Говорили также, что кроме послов, посланных Хмельницким в Варшаву с письмом, в котором он, как шляхтич Речи Посполитой, заявлял, что подает голос за Казимира, — между шляхтой и во всем городе было немало переодетых казацких старшин, которых было трудно узнать, ибо они ничем не отличались от шляхтичей-избирателей, даже языком, особенно те, что были родом из украинских земель. Одни, как говорили, пробрались сюда из любопытства, чтобы посмотреть на выборы и на Варшаву; другие — выведать, что говорят о предстоящей войне и сколько войска намерена выставить Речь Посполитая и откуда она достанет денег. Может быть, в этом и была доля правды, так как между казацкими старшинами было много шляхтичей, знавших по-латыни, и их трудно было отличить от других; впрочем, в далеких степях латынь не процветала, и некоторые князья, как, например, Курцевичи, знали ее хуже, чем Богун и другие атаманы.

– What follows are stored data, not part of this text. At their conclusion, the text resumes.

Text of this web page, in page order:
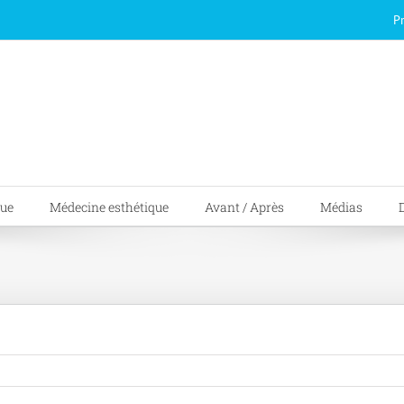
Médecine esthétique Avant / Après Médias
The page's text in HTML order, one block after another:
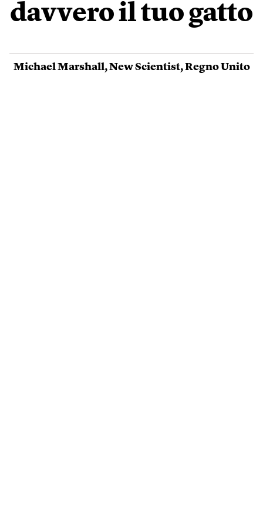
davvero il tuo gatto
Michael Marshall,New Scientist,Regno Unito
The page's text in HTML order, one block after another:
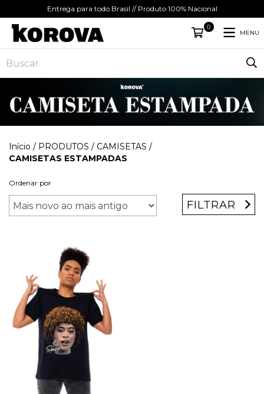
Entrega para todo Brasil // Produto 100% Nacional
0
MENU
Início / PRODUTOS / CAMISETAS /
CAMISETAS ESTAMPADAS
Ordenar por
FILTRAR
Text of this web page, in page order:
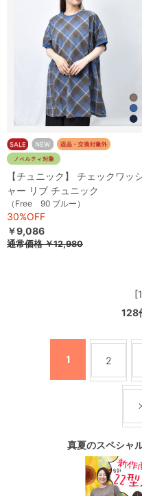
【チュニック】 チェックワッ
ャー リブ チュニック
（Free 90 ブルー）
30%OFF
￥9,086
通常価格￥12,980
128
1 2
真夏のスペシャ
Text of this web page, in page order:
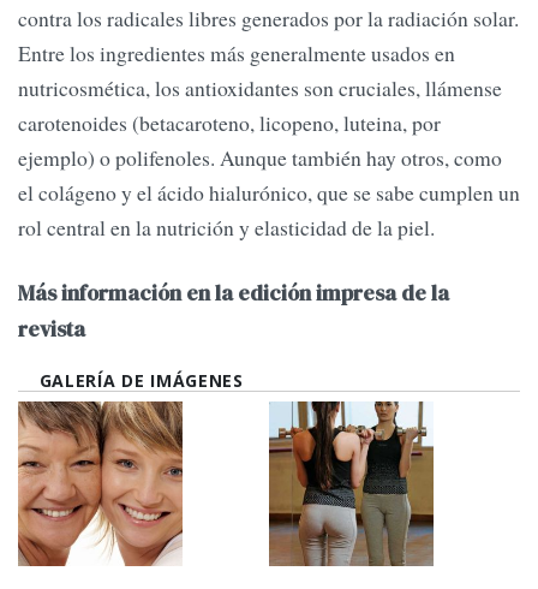
contra los radicales libres generados por la radiación solar.
Entre los ingredientes más generalmente usados en
nutricosmética, los antioxidantes son cruciales, llámense
carotenoides (betacaroteno, licopeno, luteina, por
ejemplo) o polifenoles. Aunque también hay otros, como
el colágeno y el ácido hialurónico, que se sabe cumplen un
rol central en la nutrición y elasticidad de la piel.
Más información en la edición impresa de la
revista
GALERÍA DE IMÁGENES
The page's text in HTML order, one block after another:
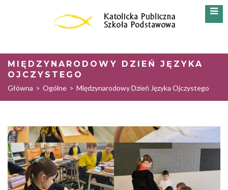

Но эти толки, ходившие и по выборному полю, и по городу, вместе со слухами об успехах Хмеля и казацко-татарских отрядов, доходивших будто бы до самой Вислы, вызывали беспокойство и тревогу и часто служили поводом к беспорядкам. Достаточно было среди шляхты высказать против кого-нибудь подозрение, что он — переодетый запорожец, чтобы его тотчас же зарубили саблями.

Таким образом, легко могли погибнуть и невинные люди, и совещания теряли необходимое достоинство — тем более что, по тогдашнему обычаю, не слишком соблюдалась трезвость. «Каптур» (временное правительство) не мог справиться с постоянными беспорядками, повод к которым давал малейший пустяк. Но если людей серьезных, любящих мир и встревоженных опасностью, грозившей отчизне, огорчали эти ссоры, стычки и пьянство, то зато игроки и гуляки чувствовали себя как рыба в воде, считая, что это их время, их жатва, и тем смелее пускались на разные беззаконные поступки. Нечего и говорить, что среди них первенствовал пан Заглоба, гегемония которого была установлена рыцарской славой и постоянной жаждой, благодаря которой он мог выпить массу вина. Да кроме того, он отличался редким остроумием и величайшей, ничем не поколебимой, самоуверенностью. Порой на него находила меланхолия, и тогда он сидел, запершись в своей комнате, и не выходил, а если выходил, то сердитый и готовый затеять драку или ссору. Раз случилось, что в таком настроении он изрубил пана Дунчевского из Равы за то, что тот, проходя мимо него, задел за его саблю. Он выносил присутствие только одного Володыевского, которому жаловался на ужасную тоску по Скшетускому и княжне: «Мы бросили ее, отдали, как Иуды, во вражьи руки… Вы уж мне не говорите про ваше «nemine excepto»… Что случилось с нею, пане Михал, скажите?»

Напрасно пан Володыевский объяснял ему, что если бы не Пилавцы, то они отыскали бы ее, но теперь, когда их разделяют все силы Хмельницкого, это невозможно; шляхтича ничто не могло утешить, он впадал в гнев и проклинал всех и все на свете.

Но припадки грусти бывали непродолжительны.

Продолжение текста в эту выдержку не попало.